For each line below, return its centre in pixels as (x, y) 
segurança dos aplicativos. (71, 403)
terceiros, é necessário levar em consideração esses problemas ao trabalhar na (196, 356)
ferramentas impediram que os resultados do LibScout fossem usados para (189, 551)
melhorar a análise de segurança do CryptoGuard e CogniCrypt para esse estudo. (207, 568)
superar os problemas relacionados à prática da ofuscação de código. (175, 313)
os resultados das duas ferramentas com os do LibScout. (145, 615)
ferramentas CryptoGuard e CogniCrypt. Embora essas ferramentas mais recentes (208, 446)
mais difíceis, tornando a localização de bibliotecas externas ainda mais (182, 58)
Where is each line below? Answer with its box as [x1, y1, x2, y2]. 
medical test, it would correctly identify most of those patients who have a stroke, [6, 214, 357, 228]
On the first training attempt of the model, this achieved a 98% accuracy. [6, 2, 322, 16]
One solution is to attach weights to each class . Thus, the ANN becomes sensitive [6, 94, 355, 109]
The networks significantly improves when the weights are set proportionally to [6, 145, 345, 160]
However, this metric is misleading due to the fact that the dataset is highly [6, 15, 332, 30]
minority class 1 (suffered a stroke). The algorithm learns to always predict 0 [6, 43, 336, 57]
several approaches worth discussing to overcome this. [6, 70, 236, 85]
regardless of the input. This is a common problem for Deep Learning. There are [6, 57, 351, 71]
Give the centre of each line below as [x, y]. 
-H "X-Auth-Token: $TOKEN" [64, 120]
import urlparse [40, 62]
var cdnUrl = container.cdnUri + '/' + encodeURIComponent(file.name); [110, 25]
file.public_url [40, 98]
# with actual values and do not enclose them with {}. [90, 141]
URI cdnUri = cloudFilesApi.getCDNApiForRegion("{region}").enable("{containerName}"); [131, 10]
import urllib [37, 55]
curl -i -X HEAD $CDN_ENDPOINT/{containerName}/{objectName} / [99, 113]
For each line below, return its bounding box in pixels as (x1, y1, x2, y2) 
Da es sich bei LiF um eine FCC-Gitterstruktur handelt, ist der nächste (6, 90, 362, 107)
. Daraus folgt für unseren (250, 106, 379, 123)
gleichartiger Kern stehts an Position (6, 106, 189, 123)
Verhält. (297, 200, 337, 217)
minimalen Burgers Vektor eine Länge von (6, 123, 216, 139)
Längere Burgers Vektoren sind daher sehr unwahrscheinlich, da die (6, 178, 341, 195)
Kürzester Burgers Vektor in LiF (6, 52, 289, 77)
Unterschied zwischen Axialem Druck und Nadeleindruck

===============

◆ Brief
Look above for the line with "superar os problemas" and the line with "import urllib [37, 55]". Write out those two lines and all the lines between them, exactly, and no others.

◆ Completed exercise
superar os problemas relacionados à prática da ofuscação de código. (175, 313)
os resultados das duas ferramentas com os do LibScout. (145, 615)
ferramentas CryptoGuard e CogniCrypt. Embora essas ferramentas mais recentes (208, 446)
mais difíceis, tornando a localização de bibliotecas externas ainda mais (182, 58)
Where is each line below? Answer with its box as [x1, y1, x2, y2]. 
medical test, it would correctly identify most of those patients who have a stroke, [6, 214, 357, 228]
On the first training attempt of the model, this achieved a 98% accuracy. [6, 2, 322, 16]
One solution is to attach weights to each class . Thus, the ANN becomes sensitive [6, 94, 355, 109]
The networks significantly improves when the weights are set proportionally to [6, 145, 345, 160]
However, this metric is misleading due to the fact that the dataset is highly [6, 15, 332, 30]
minority class 1 (suffered a stroke). The algorithm learns to always predict 0 [6, 43, 336, 57]
several approaches worth discussing to overcome this. [6, 70, 236, 85]
regardless of the input. This is a common problem for Deep Learning. There are [6, 57, 351, 71]
Give the centre of each line below as [x, y]. 
-H "X-Auth-Token: $TOKEN" [64, 120]
import urlparse [40, 62]
var cdnUrl = container.cdnUri + '/' + encodeURIComponent(file.name); [110, 25]
file.public_url [40, 98]
# with actual values and do not enclose them with {}. [90, 141]
URI cdnUri = cloudFilesApi.getCDNApiForRegion("{region}").enable("{containerName}"); [131, 10]
import urllib [37, 55]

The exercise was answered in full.